Bringing Louise Bourgeois and Yayoi Kusama together for the first time in this illuminating drawing exhibition was an inspired idea. Both are internationally celebrated women, one French-American, the other Japanese, who have continued to produce exciting art into their later years. (Ms. Bourgeois was born in 1911; Ms. Kusama in 1929.) Both have found creative inspiration in the wilder and deeper parts of consciousness. And as this well-selected show of works from 1942 to 2000 proves, both have long practiced repetitive marking-making. 

In many of Ms. Bourgeois's drawings from around 1950, lines repeatedly brushed in black ink create fields resembling hair or primordial landscapes. In a recent work, concentrically nested ovals are drawn in scratchy red lines, producing a primitivistic, enigmatically iconic image. And in a series of works made on music composition paper, the artist drew wavy lines and dots over the staff lines, suggesting some secret language. 

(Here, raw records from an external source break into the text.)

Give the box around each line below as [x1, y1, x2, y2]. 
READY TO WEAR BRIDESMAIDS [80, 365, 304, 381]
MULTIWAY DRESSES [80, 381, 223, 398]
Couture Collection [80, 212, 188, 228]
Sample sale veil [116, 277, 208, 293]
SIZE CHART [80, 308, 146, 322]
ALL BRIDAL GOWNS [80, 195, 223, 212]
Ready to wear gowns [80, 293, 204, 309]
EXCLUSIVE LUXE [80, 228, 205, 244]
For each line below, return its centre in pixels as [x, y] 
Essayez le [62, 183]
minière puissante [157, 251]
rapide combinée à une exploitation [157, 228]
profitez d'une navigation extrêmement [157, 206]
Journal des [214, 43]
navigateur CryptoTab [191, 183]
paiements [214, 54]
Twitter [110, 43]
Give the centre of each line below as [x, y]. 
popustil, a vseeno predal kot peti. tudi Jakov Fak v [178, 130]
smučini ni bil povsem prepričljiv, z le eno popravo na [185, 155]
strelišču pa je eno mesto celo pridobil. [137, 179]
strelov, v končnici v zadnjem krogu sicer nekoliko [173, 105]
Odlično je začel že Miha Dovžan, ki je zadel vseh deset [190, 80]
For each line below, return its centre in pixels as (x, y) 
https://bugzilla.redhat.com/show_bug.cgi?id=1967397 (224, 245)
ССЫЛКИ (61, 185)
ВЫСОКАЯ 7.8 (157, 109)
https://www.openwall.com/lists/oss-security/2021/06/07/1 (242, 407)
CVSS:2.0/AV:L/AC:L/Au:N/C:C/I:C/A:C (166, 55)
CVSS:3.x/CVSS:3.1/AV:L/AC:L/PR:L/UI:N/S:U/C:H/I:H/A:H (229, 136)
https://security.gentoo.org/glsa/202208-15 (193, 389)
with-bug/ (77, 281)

Ms. Kusama's work involves mostly accumulations of dots or irregular all-over networks of line in black and white or, more recently, in luminous eye-buzzing color. While similarities to Ms. Bourgeois's work are readily apparent, there is a difference. 

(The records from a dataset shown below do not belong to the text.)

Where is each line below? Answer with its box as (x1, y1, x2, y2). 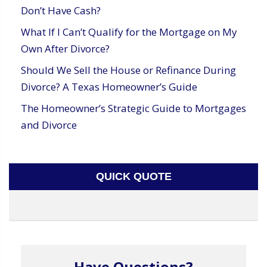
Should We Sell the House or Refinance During (21, 63, 236, 77)
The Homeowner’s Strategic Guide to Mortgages (21, 101, 246, 115)
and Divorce (21, 117, 77, 132)
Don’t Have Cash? (21, 3, 101, 17)
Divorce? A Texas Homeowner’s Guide (21, 79, 197, 94)
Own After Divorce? (21, 41, 110, 55)
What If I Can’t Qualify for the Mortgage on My (21, 24, 237, 39)
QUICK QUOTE (95, 170, 172, 182)
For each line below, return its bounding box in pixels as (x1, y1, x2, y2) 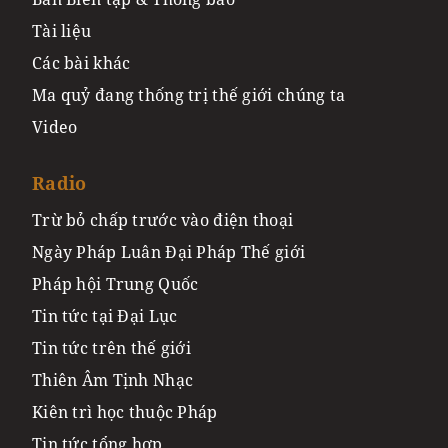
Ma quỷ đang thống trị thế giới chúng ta (32, 83, 346, 106)
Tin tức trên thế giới (32, 336, 192, 359)
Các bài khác (32, 51, 131, 74)
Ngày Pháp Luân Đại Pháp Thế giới (32, 240, 306, 263)
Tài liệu (32, 19, 92, 42)
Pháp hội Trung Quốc (32, 272, 199, 295)
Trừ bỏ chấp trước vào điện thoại (32, 208, 294, 231)
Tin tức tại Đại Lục (32, 304, 178, 327)
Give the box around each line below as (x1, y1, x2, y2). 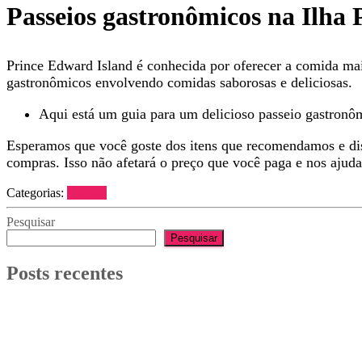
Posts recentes (6, 263, 123, 284)
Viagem (67, 186, 107, 200)
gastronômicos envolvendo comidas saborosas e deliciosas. (6, 74, 352, 91)
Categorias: (6, 186, 67, 200)
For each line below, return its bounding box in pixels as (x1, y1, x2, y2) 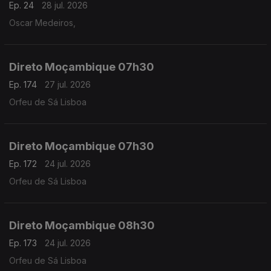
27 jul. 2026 (45, 79, 91, 90)
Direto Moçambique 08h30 (9, 219, 155, 232)
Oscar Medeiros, (9, 18, 76, 28)
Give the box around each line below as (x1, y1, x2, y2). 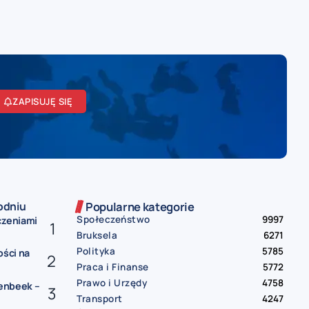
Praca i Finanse (77, 260, 149, 273)
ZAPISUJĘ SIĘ (12, 95, 73, 108)
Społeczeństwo (77, 212, 150, 226)
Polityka (77, 244, 115, 257)
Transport (77, 292, 123, 305)
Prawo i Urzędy (77, 276, 147, 289)
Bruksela (77, 228, 117, 241)
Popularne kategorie (86, 198, 195, 215)
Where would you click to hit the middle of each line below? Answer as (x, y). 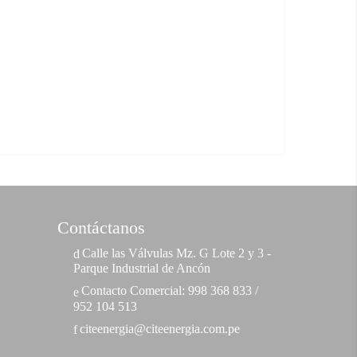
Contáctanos (101, 228)
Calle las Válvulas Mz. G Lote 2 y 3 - (177, 253)
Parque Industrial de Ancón (142, 269)
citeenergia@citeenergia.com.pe (160, 328)
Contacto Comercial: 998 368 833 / (170, 291)

Ms. Bourgeois remains, even at her most abstract, a maker of metaphorically resonant images. Ms. Kusama tends more to a kind of psychological and formal literalism. As she has made clear in autobiographical writings, she is trying to reproduce an experience of psychotically altered perception, a flooding of vision by hallucinatory patterning. In comparison to Ms. Bourgeois's work, this provides the viewer with something more optical than metaphorical on the one hand, and on the other, more cosmic than subterranean.